Quantifying Biological Age

In an earlier post, I wrote about quantifying my biological age with aging.ai (https://michaellustgarten.wordpress.com/2018/06/26/maximizing-health-and-lifespan-is-calorie-restriction-essential/). The importance of that post is illustrated by the finding that based on data from 13 blood tests between 2016 – 2019, my average biological age is 29.2y, which is ~33% younger than my chronological age.

On my quest for optimal health, I’m striving to get as accurate as possible when it comes to quantifying biological age. While the aging.ai biomarker set is strongly correlated with biologic age (r = 0.80), in 2018 two papers were published (Liu et al., Levine et al.) that introduced “Phenotypic Age”, which includes a combination of 9 circulating biomarkers + chronological age that is better at predicting biological age (r = 0.94) than aging.ai. It includes analytes that are found on the standard blood chemistry screen, including albumin, creatinine, glucose, lymphocyte %, mean corpuscular volume (MCV), red blood cell distribution width (RDW), alkaline phosphatase, white blood cells, and an analyte that is not found on that panel, C-reactive protein (CRP). In addition, chronological age is included as a covariate.

So what’s my biological age based on the Phenotypic Age calculator? When I input my data from my latest blood test measurement on 6/4/2019, I get a biological age of 35.39y, which is 23% lower than my chronological age of 46. Not bad!

phenoage

To quantify your biological age with the Phenotypic Age calculator, input your data in the Excel file that is embedded within the first paragraph of the following link:

DNAmPhenoAge_gen

In the link above, note that the units for albumin should be g/dL (not mg/dL), and lymphocyte isn’t spelled correctly. I can’t upload a new link-I’d have to upgrade my WordPress account to be able to upload files (which is ridiculous!).

If you’re interested, please have a look at my book!

References

Liu Z, Kuo PL, Horvath S, Crimmins E, Ferrucci L, Levine M. A new aging measure captures morbidity and mortality riskacross diverse subpopulations from NHANES IV: A cohort studyPLoS Med. 2018 Dec 31;15(12):e1002718. doi: 10.1371/journal.pmed.1002718.

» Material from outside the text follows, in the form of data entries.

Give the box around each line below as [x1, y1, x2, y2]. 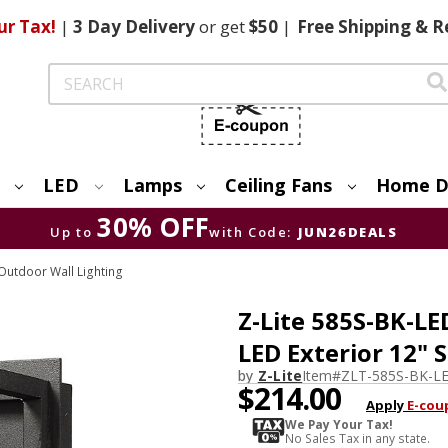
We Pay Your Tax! [284, 415, 393, 433]
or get [198, 15, 245, 38]
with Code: [209, 222, 293, 241]
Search [48, 64, 93, 83]
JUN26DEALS [297, 222, 398, 241]
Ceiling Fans [225, 172, 333, 197]
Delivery [120, 15, 199, 38]
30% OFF [97, 208, 210, 245]
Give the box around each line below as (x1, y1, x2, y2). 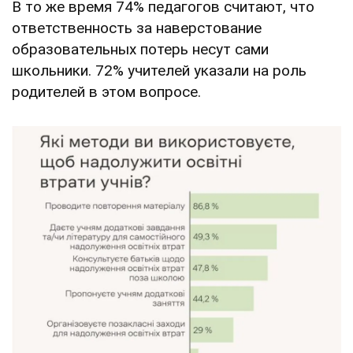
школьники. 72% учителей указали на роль (12, 61, 307, 80)
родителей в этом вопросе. (12, 82, 201, 101)
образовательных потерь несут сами (12, 39, 269, 58)
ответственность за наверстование (12, 18, 262, 37)
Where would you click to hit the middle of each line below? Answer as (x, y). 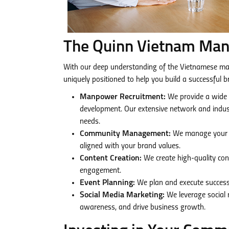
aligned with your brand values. (130, 146)
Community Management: (125, 134)
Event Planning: (107, 183)
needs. (90, 122)
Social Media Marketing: (122, 195)
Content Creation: (111, 158)
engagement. (100, 171)
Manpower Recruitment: (123, 97)
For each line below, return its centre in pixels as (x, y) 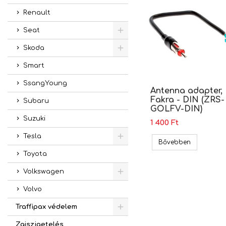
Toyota (35, 154)
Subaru (36, 101)
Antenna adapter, (186, 91)
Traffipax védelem (46, 207)
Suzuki (34, 119)
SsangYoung (45, 83)
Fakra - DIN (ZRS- (187, 100)
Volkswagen (44, 172)
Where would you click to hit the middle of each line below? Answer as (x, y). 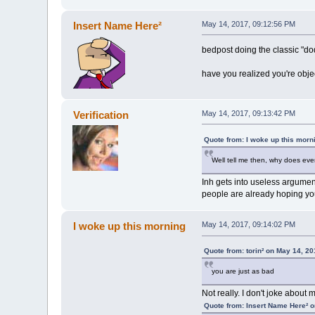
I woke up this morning (129, 226)
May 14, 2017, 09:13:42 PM (248, 113)
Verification (101, 115)
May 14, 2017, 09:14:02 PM (248, 225)
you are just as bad (243, 271)
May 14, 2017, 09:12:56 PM (248, 24)
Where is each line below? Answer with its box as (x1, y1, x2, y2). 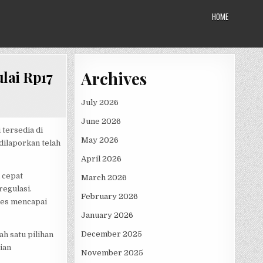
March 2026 (81, 173, 127, 182)
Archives (81, 67, 147, 89)
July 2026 (81, 97, 119, 107)
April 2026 (81, 154, 122, 163)
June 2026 (81, 116, 121, 126)
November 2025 (81, 248, 143, 257)
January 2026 (81, 210, 133, 220)
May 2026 (81, 135, 119, 144)
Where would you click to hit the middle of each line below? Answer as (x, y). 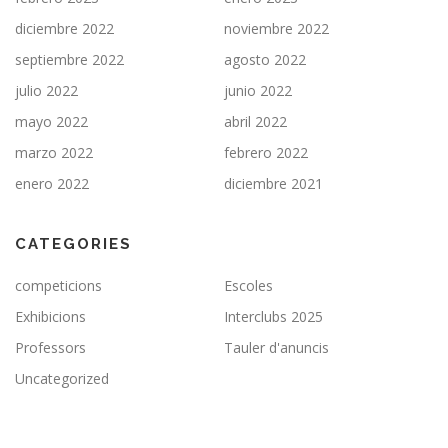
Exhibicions (50, 316)
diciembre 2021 (273, 183)
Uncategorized (62, 378)
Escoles (248, 285)
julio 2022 (46, 90)
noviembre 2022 (276, 28)
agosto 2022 (265, 59)
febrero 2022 (266, 152)
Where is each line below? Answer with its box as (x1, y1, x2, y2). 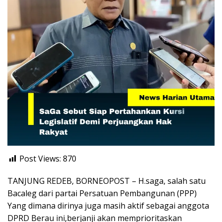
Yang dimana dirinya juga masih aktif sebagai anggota (7, 200, 209, 211)
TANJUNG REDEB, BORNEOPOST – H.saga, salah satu (7, 175, 206, 186)
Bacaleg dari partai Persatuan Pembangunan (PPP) (7, 188, 197, 199)
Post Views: (19, 153, 61, 164)
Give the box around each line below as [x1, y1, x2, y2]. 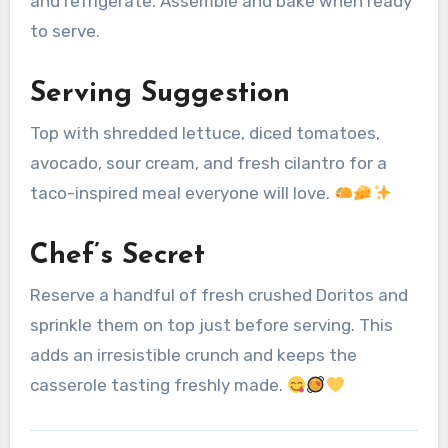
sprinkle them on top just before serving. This [29, 315, 393, 336]
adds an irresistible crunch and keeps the [29, 345, 357, 366]
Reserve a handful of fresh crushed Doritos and [29, 285, 408, 306]
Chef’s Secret [29, 241, 205, 270]
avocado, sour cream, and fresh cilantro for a [29, 152, 387, 173]
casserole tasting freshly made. [29, 375, 287, 396]
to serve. [29, 20, 100, 41]
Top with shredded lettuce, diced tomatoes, [29, 122, 380, 143]
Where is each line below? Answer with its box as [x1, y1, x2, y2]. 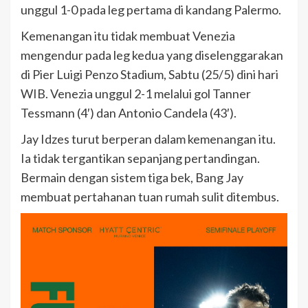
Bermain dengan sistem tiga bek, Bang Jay [21, 169, 243, 185]
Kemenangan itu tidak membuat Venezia [21, 27, 235, 43]
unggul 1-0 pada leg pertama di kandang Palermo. [21, 1, 281, 17]
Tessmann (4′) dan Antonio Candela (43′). [21, 104, 236, 120]
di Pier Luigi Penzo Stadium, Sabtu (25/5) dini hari [21, 66, 278, 82]
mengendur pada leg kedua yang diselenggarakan [21, 47, 283, 63]
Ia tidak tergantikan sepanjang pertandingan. [21, 150, 260, 166]
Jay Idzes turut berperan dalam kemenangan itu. [21, 131, 276, 146]
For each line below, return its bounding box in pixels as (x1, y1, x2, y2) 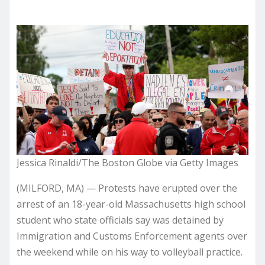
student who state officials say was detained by (17, 213, 224, 227)
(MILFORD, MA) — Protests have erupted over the (17, 181, 237, 195)
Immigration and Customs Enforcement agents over (17, 229, 247, 243)
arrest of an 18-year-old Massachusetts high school (17, 197, 245, 211)
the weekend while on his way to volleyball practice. (17, 245, 243, 258)
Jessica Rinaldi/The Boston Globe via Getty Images (17, 156, 238, 169)
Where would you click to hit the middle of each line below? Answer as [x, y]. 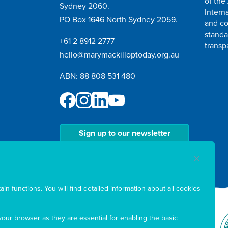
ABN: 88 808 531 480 [97, 76]
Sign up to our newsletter [124, 133]
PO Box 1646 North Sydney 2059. [119, 20]
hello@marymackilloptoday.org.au [119, 55]
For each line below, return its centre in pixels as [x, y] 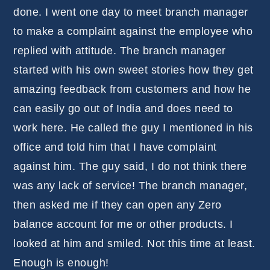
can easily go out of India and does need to [123, 109]
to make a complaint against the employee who [133, 32]
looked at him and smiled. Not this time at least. [134, 244]
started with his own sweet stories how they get [133, 70]
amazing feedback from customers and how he [132, 89]
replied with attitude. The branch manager [120, 51]
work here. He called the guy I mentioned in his [133, 128]
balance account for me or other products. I [123, 224]
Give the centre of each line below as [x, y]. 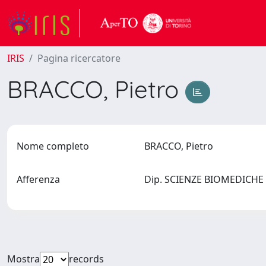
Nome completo [53, 146]
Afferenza [38, 179]
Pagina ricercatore [79, 58]
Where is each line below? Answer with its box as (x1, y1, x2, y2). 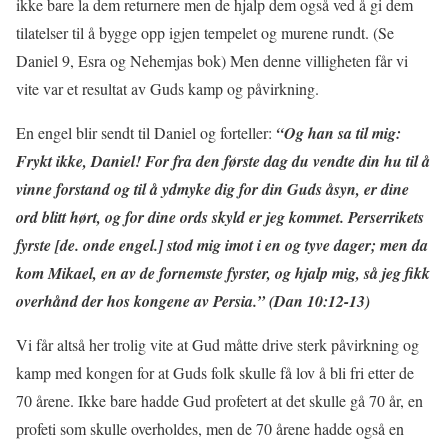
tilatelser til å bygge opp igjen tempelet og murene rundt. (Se (16, 21, 394, 43)
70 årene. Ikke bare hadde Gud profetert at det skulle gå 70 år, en (16, 389, 423, 411)
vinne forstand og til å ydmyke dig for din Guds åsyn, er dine (16, 177, 409, 200)
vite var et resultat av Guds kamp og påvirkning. (16, 77, 319, 99)
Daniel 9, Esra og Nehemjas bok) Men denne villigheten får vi (16, 49, 408, 71)
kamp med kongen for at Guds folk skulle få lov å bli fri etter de (16, 361, 414, 383)
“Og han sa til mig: (276, 121, 401, 144)
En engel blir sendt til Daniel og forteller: (16, 121, 276, 143)
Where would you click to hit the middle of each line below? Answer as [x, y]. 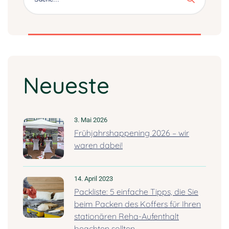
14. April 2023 [94, 178]
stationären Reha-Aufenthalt [127, 216]
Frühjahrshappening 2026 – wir [132, 133]
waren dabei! [98, 145]
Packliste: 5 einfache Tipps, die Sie [136, 191]
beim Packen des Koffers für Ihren [138, 204]
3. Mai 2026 [91, 120]
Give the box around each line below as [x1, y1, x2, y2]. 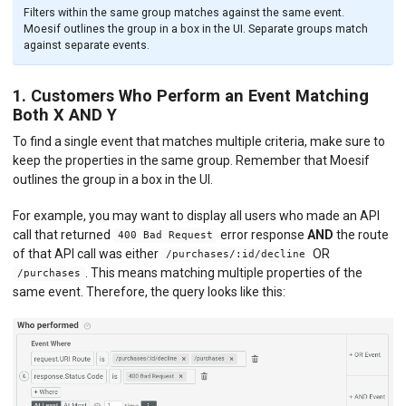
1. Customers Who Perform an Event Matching [13, 86, 369, 106]
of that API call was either [13, 246, 161, 261]
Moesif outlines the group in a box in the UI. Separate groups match [24, 22, 369, 35]
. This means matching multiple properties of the [84, 265, 362, 280]
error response [217, 227, 307, 242]
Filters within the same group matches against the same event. [24, 5, 345, 19]
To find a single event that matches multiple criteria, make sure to [13, 134, 385, 150]
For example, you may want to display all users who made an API [13, 208, 380, 223]
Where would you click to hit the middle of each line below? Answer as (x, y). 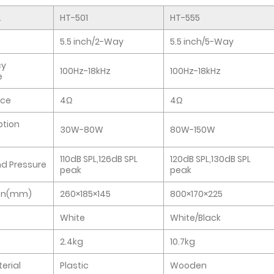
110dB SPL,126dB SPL (99, 159)
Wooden (188, 265)
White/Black (195, 217)
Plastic (74, 265)
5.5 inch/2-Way (92, 41)
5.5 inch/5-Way (202, 41)
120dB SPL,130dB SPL (210, 159)

Levine ME, Lu AT, Quach A, Chen BH, Assimes TL, Bandinelli S, Hou L, Baccarelli AA, Stewart JD, Li Y, Whitsel EA, Wilson JG, Reiner AP, Aviv A, Lohman K, Liu Y, Ferrucci L, Horvath S. An epigenetic biomarker of aging for lifespan and healthspanAging (Albany NY). 2018 Apr 18;10(4):573-591. doi: 10.18632/aging.101414.

58 thoughts on “Quantifying Biological Age

  1. Johan Knudsen Aardal

    Isn’t this simply a limited view of your “blood age” compared to people eating the Standard American Diet?

    Which doesn’t factor in things like creatine supplementation, whether you worked out the same day as your blood test (potentially increasing CRP) or other confounders.

    Is it saying much beyond than high glucose correlated = bad? Higher albumin = good etc? Where’s LDL particle count for instance, the marker we AFAIK belive is the leading one for development of atherosclerosis?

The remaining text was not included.